Cross-border transactions

We've observed a number of privately owned wealthy groups engaging in diverse cross-border transactions without understanding or being aware of their reporting obligations. Risks and issues related to cross-border transactions include:

  • intangible migration arrangements
  • incorrect self-assessment of significant global entity (SGE) status
  • related-party financing, thin capitalisation and debt deduction creation rules
  • controlled foreign company (CFC) compliance (see common CFC errors)
  • failure to disclose international related-party dealings in the international dealings schedule.

For more information, see Private Wealth International Program.

Crypto assets

We're focused on ensuring crypto asset transactions are reported correctly. Our specific focus areas include:

  • crypto asset investors omitting or incorrectly reporting capital gains or losses from crypto transactions
  • crypto asset businesses omitting or incorrectly reporting income and expenses.

Our Crypto assets data-matching program matches what private groups report in their tax return with data on crypto asset transactions and accounts from service providers.

Use of tax-exempt or concessionally taxed entities

While there are many reasons for having a self-managed super fund or not-for-profit organisation, we'll focus on arrangements where private groups inappropriately use tax-exempt or concessionally-taxed entities and structures in order to minimise or avoid tax.
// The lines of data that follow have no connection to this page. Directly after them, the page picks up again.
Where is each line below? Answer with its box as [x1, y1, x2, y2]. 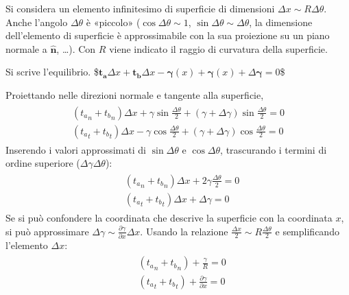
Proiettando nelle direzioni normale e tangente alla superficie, [5, 87, 264, 102]
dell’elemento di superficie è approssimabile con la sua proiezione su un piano [5, 28, 330, 43]
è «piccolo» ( [86, 14, 141, 29]
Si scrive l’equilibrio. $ [5, 64, 99, 79]
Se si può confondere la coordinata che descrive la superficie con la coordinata [5, 210, 333, 224]
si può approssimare [5, 224, 89, 238]
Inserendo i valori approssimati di [5, 142, 146, 156]
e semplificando [275, 224, 339, 238]
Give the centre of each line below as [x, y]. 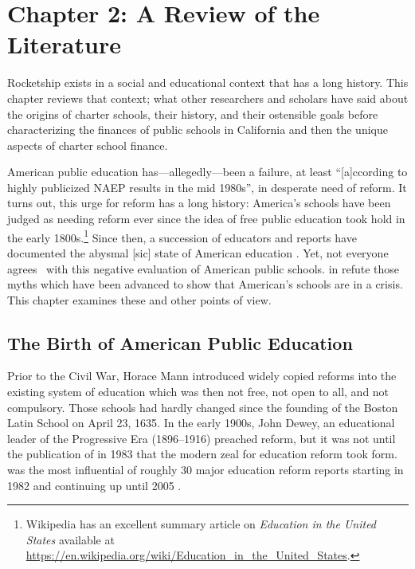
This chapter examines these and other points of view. [139, 299]
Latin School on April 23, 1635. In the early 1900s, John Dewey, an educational [201, 423]
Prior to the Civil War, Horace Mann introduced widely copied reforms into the [202, 376]
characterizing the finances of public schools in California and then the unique [198, 129]
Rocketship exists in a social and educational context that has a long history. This [208, 82]
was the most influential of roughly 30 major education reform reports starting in [206, 470]
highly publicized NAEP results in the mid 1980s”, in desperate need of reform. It [207, 187]
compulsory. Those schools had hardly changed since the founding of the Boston [203, 407]
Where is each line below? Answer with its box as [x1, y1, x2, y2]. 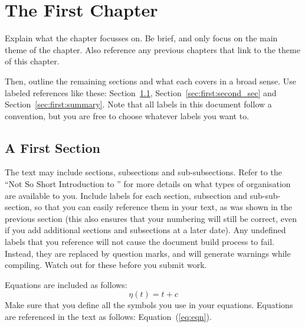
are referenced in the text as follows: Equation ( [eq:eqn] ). [5, 310, 212, 323]
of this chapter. [5, 55, 60, 67]
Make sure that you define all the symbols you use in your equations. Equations [5, 299, 293, 311]
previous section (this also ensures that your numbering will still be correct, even [5, 212, 297, 224]
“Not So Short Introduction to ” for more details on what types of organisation [5, 178, 291, 190]
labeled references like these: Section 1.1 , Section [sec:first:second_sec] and [5, 86, 277, 99]
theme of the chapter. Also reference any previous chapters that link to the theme [5, 43, 300, 55]
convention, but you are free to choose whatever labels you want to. [5, 109, 250, 122]
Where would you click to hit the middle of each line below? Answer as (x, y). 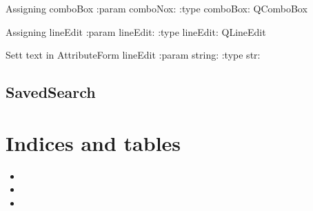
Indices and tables (93, 142)
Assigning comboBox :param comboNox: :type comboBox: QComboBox (156, 8)
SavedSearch (51, 92)
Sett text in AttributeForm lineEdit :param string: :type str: (133, 55)
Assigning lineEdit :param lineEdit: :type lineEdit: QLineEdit (136, 31)
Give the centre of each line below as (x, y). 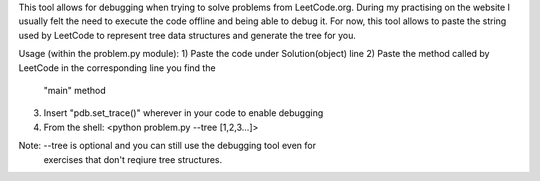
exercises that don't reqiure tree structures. (133, 159)
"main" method (75, 90)
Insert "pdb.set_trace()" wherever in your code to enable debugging (183, 113)
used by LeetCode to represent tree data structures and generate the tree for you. (187, 35)
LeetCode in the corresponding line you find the (117, 67)
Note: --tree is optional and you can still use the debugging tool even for (167, 146)
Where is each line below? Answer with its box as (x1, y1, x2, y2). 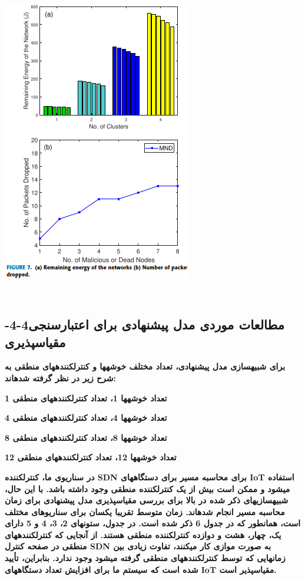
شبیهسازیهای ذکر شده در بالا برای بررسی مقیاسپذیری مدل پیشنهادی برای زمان (5, 494, 289, 506)
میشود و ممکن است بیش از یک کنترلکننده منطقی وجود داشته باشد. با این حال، (5, 482, 290, 495)
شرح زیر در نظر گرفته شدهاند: (5, 371, 117, 384)
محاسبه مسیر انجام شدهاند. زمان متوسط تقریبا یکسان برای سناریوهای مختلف (5, 505, 285, 518)
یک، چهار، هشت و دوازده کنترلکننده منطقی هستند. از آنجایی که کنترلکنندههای (5, 528, 281, 541)
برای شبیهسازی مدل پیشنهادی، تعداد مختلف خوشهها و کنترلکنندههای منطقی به (5, 360, 286, 373)
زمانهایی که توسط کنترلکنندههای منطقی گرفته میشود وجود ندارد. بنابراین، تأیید (5, 552, 286, 564)
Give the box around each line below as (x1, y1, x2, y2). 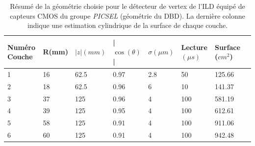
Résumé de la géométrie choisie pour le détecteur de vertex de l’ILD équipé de (10, 1, 245, 11)
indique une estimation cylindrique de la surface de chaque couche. (27, 20, 228, 30)
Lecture (181, 42, 207, 52)
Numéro (7, 42, 36, 52)
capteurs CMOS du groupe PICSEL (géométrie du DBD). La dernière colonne (10, 10, 245, 21)
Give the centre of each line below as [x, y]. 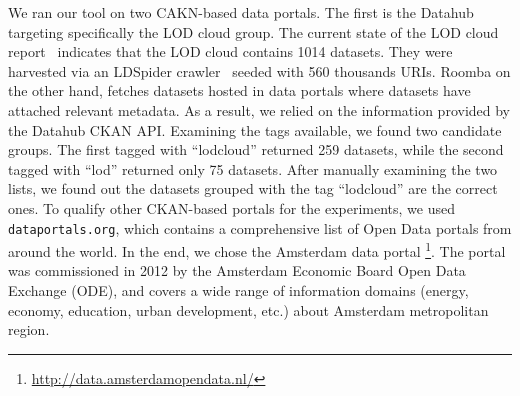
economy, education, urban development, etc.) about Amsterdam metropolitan [248, 309]
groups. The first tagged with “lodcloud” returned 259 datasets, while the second [256, 149]
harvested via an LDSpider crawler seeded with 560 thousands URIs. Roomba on [259, 70]
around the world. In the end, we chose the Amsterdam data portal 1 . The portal [257, 249]
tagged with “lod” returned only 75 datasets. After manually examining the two [253, 168]
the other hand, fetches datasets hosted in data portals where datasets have [239, 90]
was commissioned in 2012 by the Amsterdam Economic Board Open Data [237, 270]
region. [29, 329]
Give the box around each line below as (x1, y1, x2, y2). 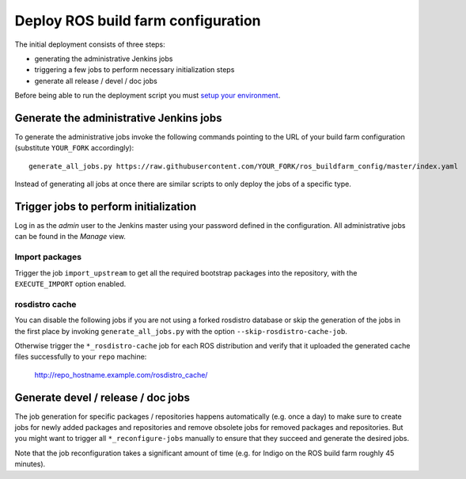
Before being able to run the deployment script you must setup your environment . (14, 91, 281, 101)
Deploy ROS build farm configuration (14, 12, 261, 29)
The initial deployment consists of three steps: (14, 40, 165, 49)
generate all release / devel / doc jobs (34, 76, 157, 86)
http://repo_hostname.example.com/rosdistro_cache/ (34, 370, 208, 379)
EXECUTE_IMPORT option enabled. (14, 279, 127, 289)
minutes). (14, 459, 46, 469)
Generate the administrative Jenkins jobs (14, 111, 222, 124)
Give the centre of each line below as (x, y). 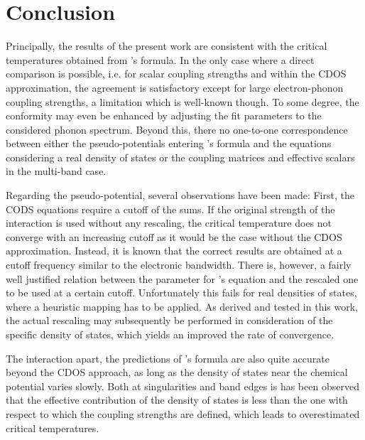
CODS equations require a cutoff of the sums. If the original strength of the (170, 209)
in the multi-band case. (56, 171)
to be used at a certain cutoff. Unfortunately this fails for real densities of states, (181, 293)
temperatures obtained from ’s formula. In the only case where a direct (160, 59)
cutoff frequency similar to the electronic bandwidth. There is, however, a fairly (179, 265)
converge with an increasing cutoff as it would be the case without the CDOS (174, 236)
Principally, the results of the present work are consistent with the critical (167, 46)
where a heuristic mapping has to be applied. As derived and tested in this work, (182, 306)
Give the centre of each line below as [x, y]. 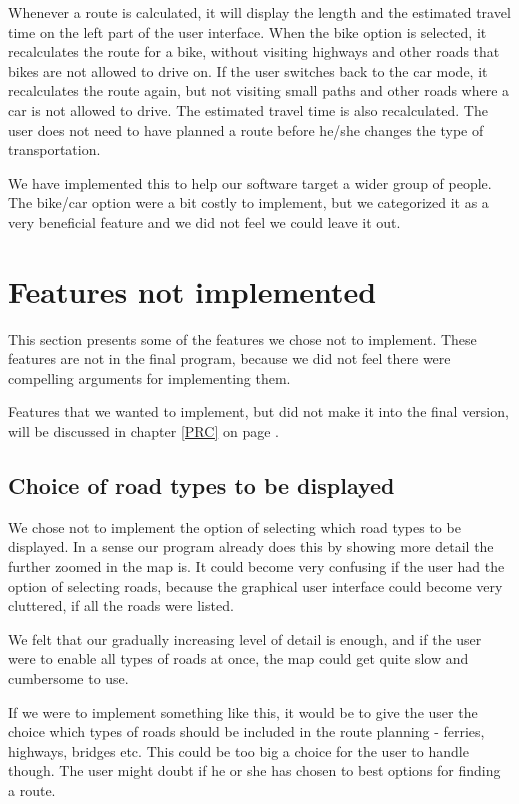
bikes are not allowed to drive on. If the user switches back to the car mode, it [248, 70]
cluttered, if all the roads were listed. [121, 605]
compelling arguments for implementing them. [149, 377]
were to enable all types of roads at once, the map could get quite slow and [238, 658]
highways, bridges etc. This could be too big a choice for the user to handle [238, 750]
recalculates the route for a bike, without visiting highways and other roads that [254, 51]
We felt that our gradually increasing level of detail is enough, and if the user [245, 638]
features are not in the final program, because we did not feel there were [229, 358]

This includes private groups:

  • inappropriately using self-managed super funds to access the concessional tax rate
  • inappropriately setting up or using income tax exempt vehicles, including ancillary funds, to access tax concessions and private benefits they otherwise would not be able to access.

Private groups need to consider the potential tax consequences for entities within their group that may arise from these arrangements.

Retirement villages

We continue our focus on retirement villages based on insights from our engagements to date. We review both GST and income tax positions taken through the retirement village lifecycle. Areas we're focused on include:

  • incorrect application of GST-free provisions
  • omission or incorrect calculation of the GST increasing adjustment when purchasing a retirement village as a GST-free going concern
  • related-party transactions and incorrect valuations
  • land-lease structures.

For more information, see Retirement villages and tax.

GST refund fraud

We're maintaining a strong focus on arrangements designed to improperly obtain GST refunds, particularly those involving artificial and contrived transactions between entities within the same private group, such as those described in TA 2025/2 Arrangements designed to improperly obtain goods and services tax refunds.

These arrangements will generally involve the manipulation of structures, reporting, timing, or non-payment of GST obligations, and may include either:

  • false or exaggerated invoicing
  • mismatched accounting methods
  • the appearance of high-value transactions where no genuine economic activity has occurred.

Our compliance efforts are informed by intelligence and data analytics, and we're working across the system to detect and disrupt these arrangements early.